While we were fine with the shroud on the 5800 series, we do take slight issue with it on the 5770. Because the single 6-pin PCIe power connector on this card is on the rear of the card, the shroud is in the way of the PCIe power connector. This wasn’t an issue on the 5870 since the power connectors were on top, and on the 5850 the shroud stopped at the end of the card. But here the extra shroud makes it much harder to see what you’re doing when it comes to plugging in a PCIe power connector unless you’re looking at the rear of the card, and it makes it a bit harder to remove a PCIe power plug once placed.

AMD made it clear to us that they did consider this in the design of the 5770, and to their credit the shroud never makes inserting/removing a PCIe power plug impossible, but that doesn’t mean we have to like it. We would have liked to see the shroud go the same length as the card, so that it would be just as easy to use as the 5850.

At any rate, along with keeping the 5800 series shroud, the 5770 keeps the port configuration. 1 DisplayPort, 1 HDMI port, and 2 DVI ports make up the card’s output options. This is intentional on the part of AMD, as they want to push Eyefinity on these cards just as much as they do on their high-end products, which means they want to use the same ideal configuration. We wouldn’t be shocked to see this modified at the same time as vendors dropping the shroud though; 1 DVI, 1 HDMI, and 1 DisplayPort with a flexible HDMI->DVI adapter is a likely configuration.

The price of DisplayPort->DVI dongles rears its head once again here, and even more severely. DisplayPort monitors are still rare, so the most likely Eyefinity configuration is going to be 3x DVI, which is going to require a dongle. Those dongles are still going for $100+ right now, which is a significant fraction of the price of the card itself. We talked to AMD about this issue, but it’s something that’s out of their hands for the moment.

AMD is pricing this card at $159. This puts it in competition with the cheapest GTX 260s from NVIDIA, and AMD’s 4870, the latter of which tends to sell for only $10 less for the 1GB version. AMD wouldn’t give us a clear idea on how long they expect the 4870 to last, but it seems clear that they intend to phase out the 4870 with the 5770. This may not be such a great idea, but we’ll get to that after we take a look at performance.

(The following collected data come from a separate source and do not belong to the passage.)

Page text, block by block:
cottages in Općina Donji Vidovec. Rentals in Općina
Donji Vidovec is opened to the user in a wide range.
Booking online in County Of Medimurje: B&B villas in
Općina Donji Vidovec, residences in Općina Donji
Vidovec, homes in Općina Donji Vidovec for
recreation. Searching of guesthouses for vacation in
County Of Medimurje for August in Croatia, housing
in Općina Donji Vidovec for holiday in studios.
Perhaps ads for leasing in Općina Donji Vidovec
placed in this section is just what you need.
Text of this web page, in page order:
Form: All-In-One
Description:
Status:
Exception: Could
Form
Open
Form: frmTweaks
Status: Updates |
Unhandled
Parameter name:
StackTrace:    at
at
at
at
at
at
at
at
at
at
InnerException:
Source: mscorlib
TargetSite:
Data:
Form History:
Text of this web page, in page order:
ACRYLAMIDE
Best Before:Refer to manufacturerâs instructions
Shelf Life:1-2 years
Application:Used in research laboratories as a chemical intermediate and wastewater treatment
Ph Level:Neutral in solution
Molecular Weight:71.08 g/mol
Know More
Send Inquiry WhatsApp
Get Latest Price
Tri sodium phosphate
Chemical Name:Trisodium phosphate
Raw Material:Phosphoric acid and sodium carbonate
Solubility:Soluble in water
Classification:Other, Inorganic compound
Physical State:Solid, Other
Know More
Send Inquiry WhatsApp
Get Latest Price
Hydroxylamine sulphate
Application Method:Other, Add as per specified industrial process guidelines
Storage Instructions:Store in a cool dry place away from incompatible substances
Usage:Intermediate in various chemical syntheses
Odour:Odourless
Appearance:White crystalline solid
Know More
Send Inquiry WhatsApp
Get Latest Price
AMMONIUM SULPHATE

Notably, this leaves a $100 pricing hole in AMD’s 5000-series product lineup, since the next card up is the $259 5850. AMD pointed out to us that this is by no means unprecedented (the 4800 series launch saw a $100 gap between the 4870 and 4850) but we’re not used to seeing such a gap in recent times. This price gap makes a little more sense with AMD’s target demographics: the 5800 series is for 2560x1600 gaming, while the 5770 is targeted for 1920x1200/1080. So as far as they’re concerned, there isn’t a demographic gap to make the price gap a problem.

Anyhow, for the time being, the 4890 will function as a slight bridge on that pricing gap. It will continue to occupy a range around $180-$200.

For today’s launch, availability is expected to be in the “tens of thousands” of units. We suspect that the situation is going to mirror the 5870 launch (tight availability at first) but we’ll see. For this launch period, AMD is also extending the DIRT 2 freebie offer to vendors that want to include it with their 5770 cards. So most if not all cards will come with a voucher for this game to get it in December.



Meet The 5750

Below the 5770, we have the 5750, the other card being launched today. This is a 700MHz card with 1 SIMD disabled, and the memory clock at 1.15GHz(4.6GHz effective). This represents an 18% decrease in core clock and the performance of all units tied to that clock, and a 10% further reduction in computational and texturing power due to the loss of a SIMD, for a total theoretical performance reduction of 26%. The ROP count remains unchanged at 16.

The 5750 will come with either 512MB or 1GB of RAM, depending on the target price, with no change in memory clocks. As is the case with 5770, we find the choice of memory speeds interesting since vendors still have to use the same speed RAM on the 5750 as they do the 5870 (boy this stuff must be cheap). No one makes 1.15GHz GDDR5, so vendors have no choice but to equip it with something faster. Our samples are using Hynix 1.25GHz modules, which means the 5750 and the 5770 should be capable of some easy memory overclocking (bus capabilities withstanding). At the moment no one makes 1.2GHz modules, so this may persist for some time.

Compared to the 5770, gone is the expensive Phoenix shroud, replaced with what we’re calling the “egg”. The egg is a simple circular heatsink with a 2-pin fan embedded in it, which sucks in air and pushes it out along the fins. The egg shape is brought about by the plastic cover at the top of the heatsink – we’re not sure if it’s just for looks or if it’s accomplishing some specific function. The card length is 7.15 inches, with no shroud to extend that.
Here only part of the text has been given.